[[ ENTRIES SHOWN open ]]

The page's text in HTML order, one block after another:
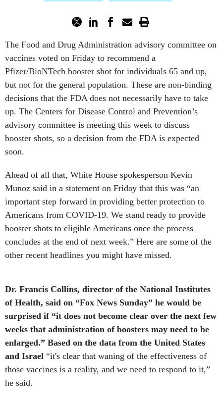
vaccines voted on Friday to recommend a
Pfizer/BioNTech booster shot for individuals 65 and up,
but not for the general population. These are non-binding
decisions that the FDA does not necessarily have to take
up. The Centers for Disease Control and Prevention’s
advisory committee is meeting this week to discuss
booster shots, so a decision from the FDA is expected
soon.
Munoz said in a statement on Friday that this was “an
important step forward in providing better protection to
Americans from COVID-19. We stand ready to provide
booster shots to eligible Americans once the process
concludes at the end of next week.” Here are some of the
other recent headlines you might have missed.
of Health, said on “Fox News Sunday” he would be
surprised if “it does not become clear over the next few
weeks that administration of boosters may need to be
enlarged.” Based on the data from the United States
and Israel “it's clear that waning of the effectiveness of
those vaccines is a reality, and we need to respond to it,”
he said.
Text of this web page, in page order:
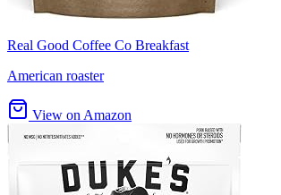
Real Good Coffee Co Breakfast
American roaster
View on Amazon
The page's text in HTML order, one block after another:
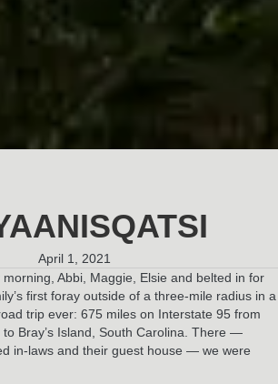
April 1, 2021
Abbi, Maggie, Elsie and belted in for
first foray outside of a three-mile radius in a
trip ever: 675 miles on Interstate 95 from
Bray’s Island, South Carolina. There —
in-laws and their guest house — we were
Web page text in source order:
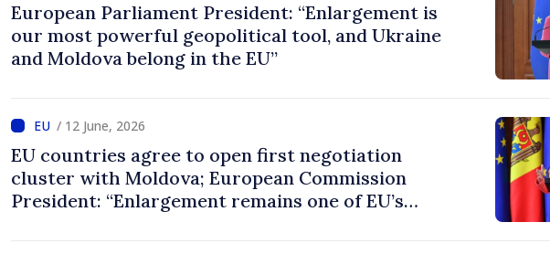
European Parliament President: “Enlargement is
our most powerful geopolitical tool, and Ukraine
and Moldova belong in the EU”
/ 12 June, 2026
EU countries agree to open first negotiation
cluster with Moldova; European Commission
President: “Enlargement remains one of EU’s
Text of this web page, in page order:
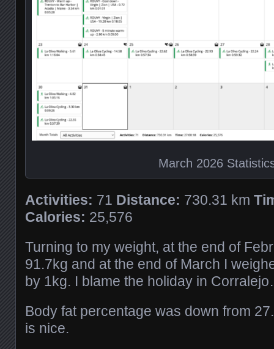
March 2026
Activities: 71 Distance: 730.31 km
Calories: 25,576
Turning to my weight, at the end of
91.7kg and at the end of March I
by 1kg. I blame the holiday in
Body fat percentage was down from
is nice.
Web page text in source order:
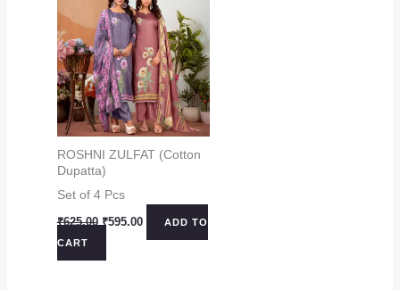
ROSHNI ZULFAT (Cotton
Dupatta)
Set of 4 Pcs
₹625.00 Original
₹625.00.
₹595.00CurrentADD TO
CART
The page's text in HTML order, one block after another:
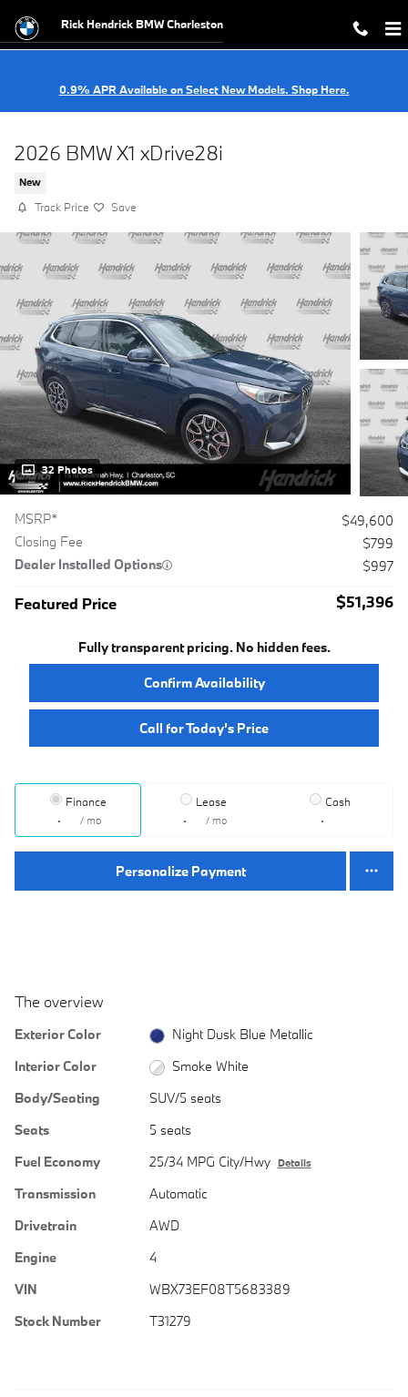
Rick Hendrick BMW Charleston
0.9% APR Available on Select New Models. Shop Here.
2026 BMW X1 xDrive28i
New
Track Price Save
32 Photos
MSRP*
$49,600
Closing Fee
$799
Dealer Installed Options
$997
Featured Price $51,396
Fully transparent pricing. No hidden fees.
Confirm Availability
Call for Today’s Price
Finance
/ mo
Lease
/ mo
Cash
Personalize Payment
The overview
Exterior Color
Night Dusk Blue Metallic
Interior Color
Smoke White
Body/Seating
SUV/5 seats
Seats
5 seats
Fuel Economy
25/34 MPG City/Hwy Details
Transmission
Automatic
Drivetrain
AWD
Engine
4
VIN
WBX73EF08T5683389
Stock Number
T31279
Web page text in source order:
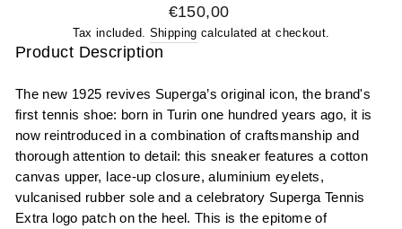
Regular price
€150,00
Tax included. Shipping calculated at checkout.
Product Description
The new 1925 revives Superga’s original icon, the brand's
first tennis shoe: born in Turin one hundred years ago, it is
now reintroduced in a combination of craftsmanship and
thorough attention to detail: this sneaker features a cotton
canvas upper, lace-up closure, aluminium eyelets,
vulcanised rubber sole and a celebratory Superga Tennis
Extra logo patch on the heel. This is the epitome of
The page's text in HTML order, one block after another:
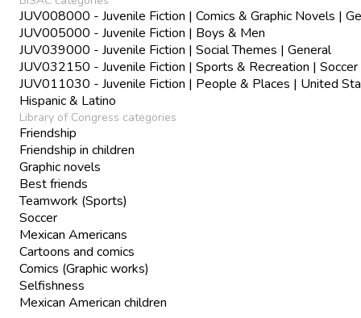
JUV008000 - Juvenile Fiction | Comics & Graphic Novels |
JUV005000 - Juvenile Fiction | Boys & Men
JUV039000 - Juvenile Fiction | Social Themes | General
JUV032150 - Juvenile Fiction | Sports & Recreation | Soccer
JUV011030 - Juvenile Fiction | People & Places | United
Hispanic & Latino
Library of Congress categories
Friendship
Friendship in children
Graphic novels
Best friends
Teamwork (Sports)
Soccer
Mexican Americans
Cartoons and comics
Comics (Graphic works)
Selfishness
Mexican American children
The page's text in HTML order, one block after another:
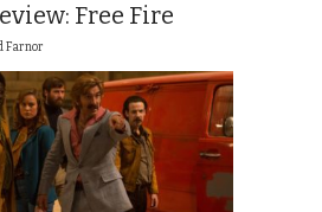
Free Fire
Farnor
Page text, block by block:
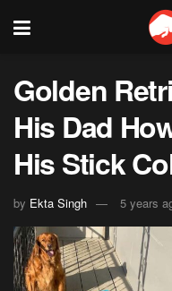
Golden
His Dad
His Stick
by Ekta Singh 5 years
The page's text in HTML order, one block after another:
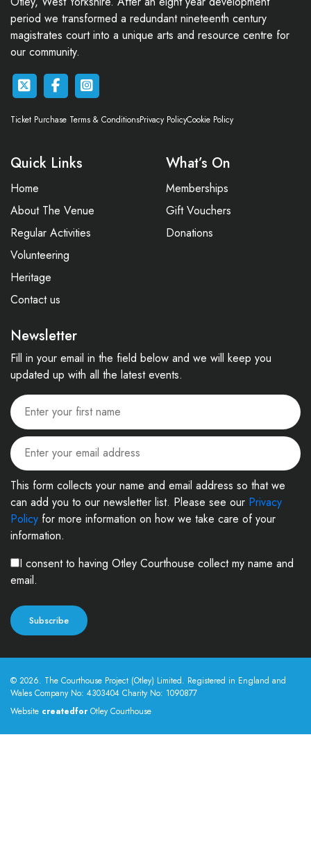
period we transformed a redundant nineteenth century
magistrates court into a unique arts and resource centre for
our community.
Ticket Purchase Terms & ConditionsPrivacy PolicyCookie Policy
Quick Links
Home
About The Venue
Regular Activities
Volunteering
Heritage
Contact us
What’s On
Memberships
Gift Vouchers
Donations
Newsletter
Fill in your email in the field below and we will keep you
updated up with all the latest events.
This form collects your name and email address so that we
can add you to our newsletter list. Please see our Privacy
Policy for more information on how we take care of your
information.
I consent to having Otley Courthouse collect my name and
email.
© 2026. The Courthouse Project (Otley) Limited. Registered in England and
Wales Company No: 4303404 Charity No: 1090877
Website createdfor Otley Courthouse
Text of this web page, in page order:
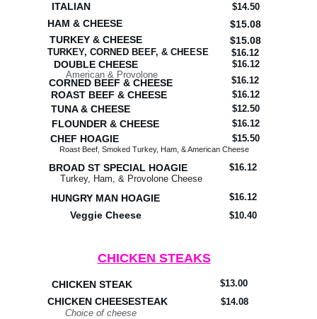
ITALIAN $14.50
HAM & CHEESE
American & Provolone
CHICKEN STEAK $13.00
CHICKEN CHEESESTEAK
Choice of cheese
CHICKEN STEAKS
$14.08
TURKEY & CHEESE
$15.08
$15.08
TURKEY, CORNED BEEF, & CHEESE $16.12
DOUBLE CHEESE $16.12
CORNED BEEF & CHEESE $16.12
ROAST BEEF & CHEESE $16.12
TUNA & CHEESE $12.50
FLOUNDER & CHEESE $16.12
CHEF HOAGIE $15.50
Roast Beef, Smoked Turkey, Ham, & American Cheese
BROAD ST SPECIAL HOAGIE
Turkey, Ham, & Provolone Cheese
HUNGRY MAN HOAGIE
$16.12
$16.12
Veggie Cheese $10.40
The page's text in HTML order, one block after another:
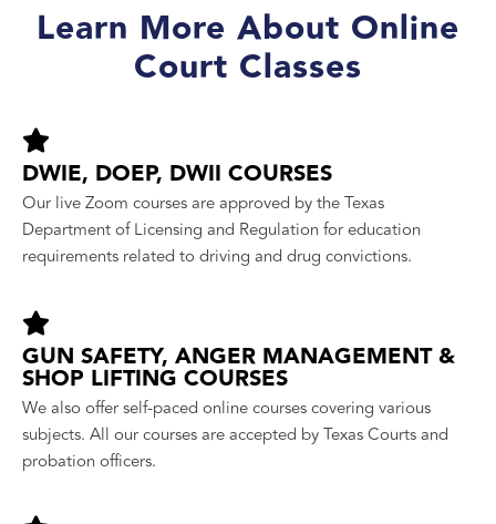
Learn More About Online
Court Classes
DWIE, DOEP, DWII COURSES
Our live Zoom courses are approved by the Texas
Department of Licensing and Regulation for education
requirements related to driving and drug convictions.
GUN SAFETY, ANGER MANAGEMENT &
SHOP LIFTING COURSES
We also offer self-paced online courses covering various
subjects. All our courses are accepted by Texas Courts and
probation officers.
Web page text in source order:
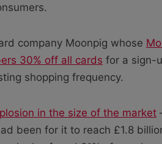
company Moonpig whose
30% off all cards for a sign-
shopping frequency.
in the size of the market
been for it to reach £1.8
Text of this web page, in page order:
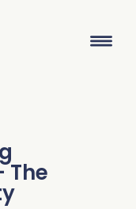
The
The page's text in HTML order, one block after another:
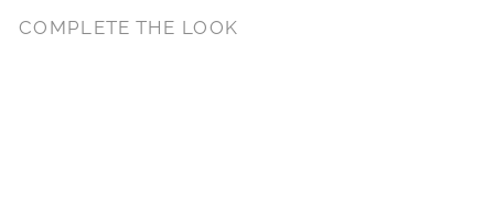
COMPLETE THE LOOK
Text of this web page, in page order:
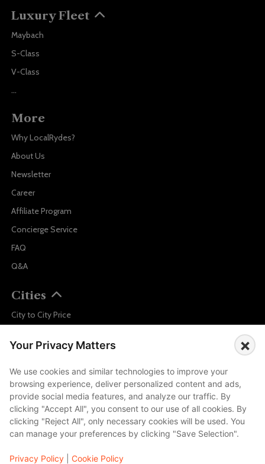
Luxury Fleet
Maybach
S-Class
V-Class
...
More
Why LocalRydes?
About Us
Newsletter
Career
Affiliate Program
Concierge Service
FAQ
Q&A
Cities
City to City Price
Amsterdam
Bali
Barcelona
Berlin
...
Events
Your Privacy Matters ×
We use cookies and similar technologies to improve your
browsing experience, deliver personalized content and ads,
provide social media features, and analyze our traffic. By
clicking "Accept All", you consent to our use of all cookies. By
clicking "Reject All", only necessary cookies will be used. You
can manage your preferences by clicking "Save Selection".
Privacy Policy Cookie Policy
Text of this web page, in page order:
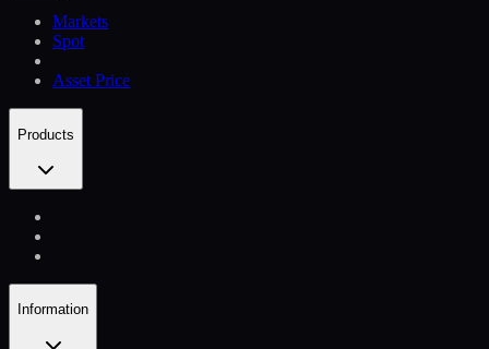
Markets
Spot
Asset Price
Products
Information
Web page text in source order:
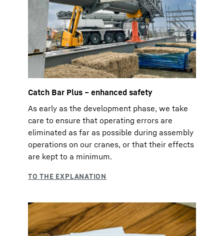
Catch Bar Plus – enhanced safety
As early as the development phase, we take
care to ensure that operating errors are
eliminated as far as possible during assembly
operations on our cranes, or that their effects
are kept to a minimum.
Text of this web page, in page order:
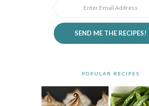
SEND ME THE RECIPES!
POPULAR RECIPES
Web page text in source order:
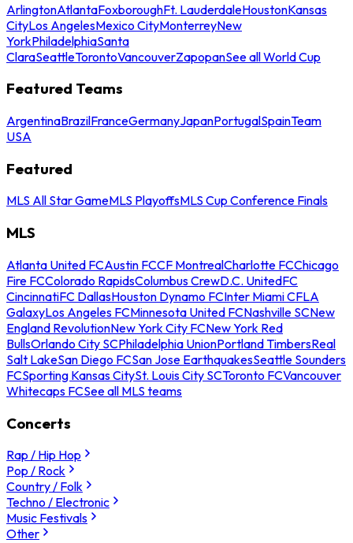
ArlingtonAtlantaFoxboroughFt. LauderdaleHoustonKansas
CityLos AngelesMexico CityMonterreyNew
YorkPhiladelphiaSanta
ClaraSeattleTorontoVancouverZapopanSee all World Cup
Featured Teams
ArgentinaBrazilFranceGermanyJapanPortugalSpainTeam
USA
Featured
MLS All Star GameMLS PlayoffsMLS Cup Conference Finals
MLS
Atlanta United FCAustin FCCF MontrealCharlotte FCChicago
Fire FCColorado RapidsColumbus CrewD.C. UnitedFC
CincinnatiFC DallasHouston Dynamo FCInter Miami CFLA
GalaxyLos Angeles FCMinnesota United FCNashville SCNew
England RevolutionNew York City FCNew York Red
BullsOrlando City SCPhiladelphia UnionPortland TimbersReal
Salt LakeSan Diego FCSan Jose EarthquakesSeattle Sounders
FCSporting Kansas CitySt. Louis City SCToronto FCVancouver
Whitecaps FCSee all MLS teams
Concerts
Rap / Hip Hop
Pop / Rock
Country / Folk
Techno / Electronic
Music Festivals
Other
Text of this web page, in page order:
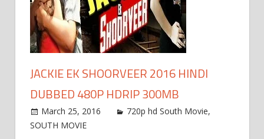
JACKIE EK SHOORVEER 2016 HINDI
DUBBED 480P HDRIP 300MB
March 25, 2016 720p hd South Movie,
SOUTH MOVIE
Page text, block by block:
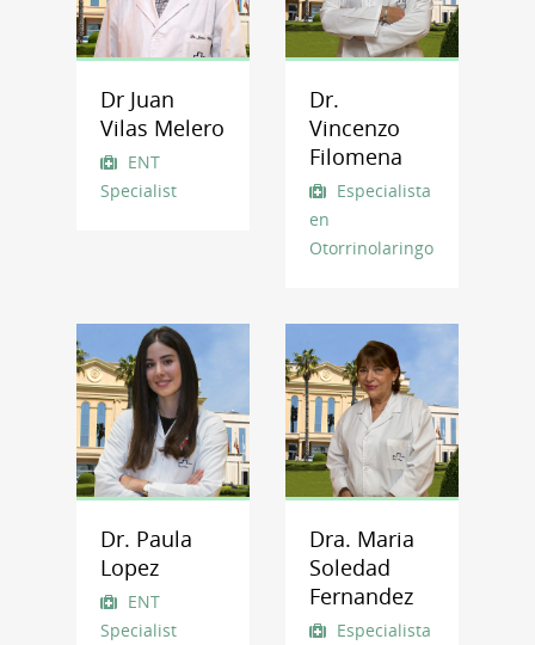
Dr Juan
Vilas Melero
ENT
Specialist
Dr.
Vincenzo
Filomena
Especialista
en
Otorrinolaringología
Dr. Paula
Lopez
ENT
Specialist
Dra. Maria
Soledad
Fernandez
Especialista
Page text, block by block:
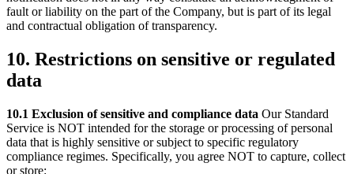
fault or liability on the part of the Company, but is part of its legal
and contractual obligation of transparency.
10. Restrictions on sensitive or regulated
data
10.1 Exclusion of sensitive and compliance data Our Standard
Service is NOT intended for the storage or processing of personal
data that is highly sensitive or subject to specific regulatory
compliance regimes. Specifically, you agree NOT to capture, collect
or store:
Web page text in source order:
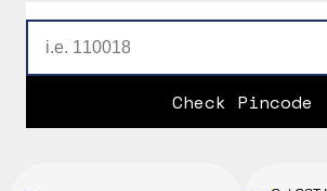
Check Pincode
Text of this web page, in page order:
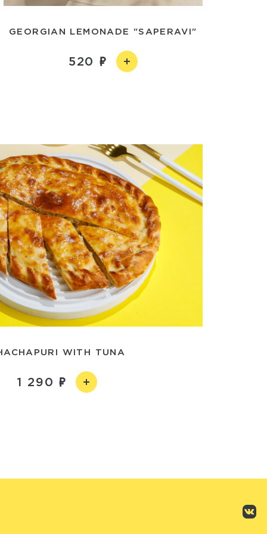
GEORGIAN LEMONADE "SAPERAVI"
520
WITH TUNA
1 290

[[ ENTRIES SHOWN closed ]]

Skip the pictures and quote each line of the entries above, from the first through the line with "up. The Centers", exactly as it appears.

The page's text in HTML order, one block after another:
vaccines voted on Friday to recommend a
Pfizer/BioNTech booster shot for individuals 65 and up,
but not for the general population. These are non-binding
decisions that the FDA does not necessarily have to take
up. The Centers for Disease Control and Prevention’s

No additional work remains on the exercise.